* Work item *
Give exactly the lines from the one with "Page text, block" through the final line of the listing below, both included, leaving out any pictures.

* Provided data *
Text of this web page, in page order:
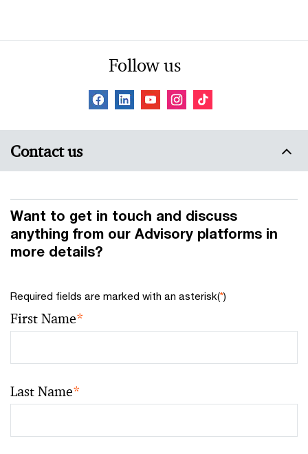
Follow us
Contact us
Want to get in touch and discuss
anything from our Advisory platforms in
more details?
Required fields are marked with an asterisk(*)
First Name*
Last Name*
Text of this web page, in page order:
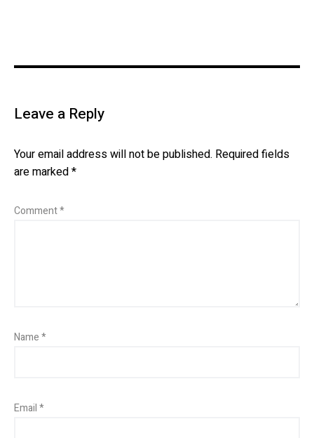
Leave a Reply
Your email address will not be published. Required fields
are marked*
Comment*
Name*
Email*
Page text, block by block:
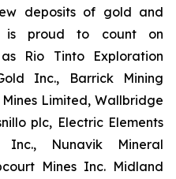
deposits of gold and
is proud to count on
Rio Tinto Exploration
Inc., Barrick Mining
Limited, Wallbridge
plc, Electric Elements
Inc., Nunavik Mineral
Mines Inc. Midland
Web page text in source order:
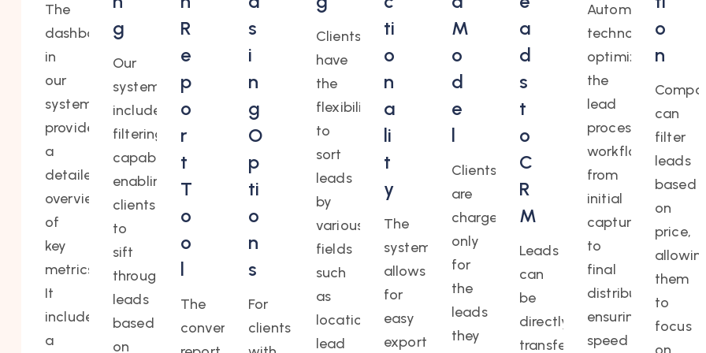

* Solution *
Page text, block by block:
deposits of gold and
is proud to count on
Rio Tinto Exploration
Inc., Barrick Mining
Limited, Wallbridge
plc, Electric Elements
Inc., Nunavik Mineral
Mines Inc. Midland
Web page text in source order:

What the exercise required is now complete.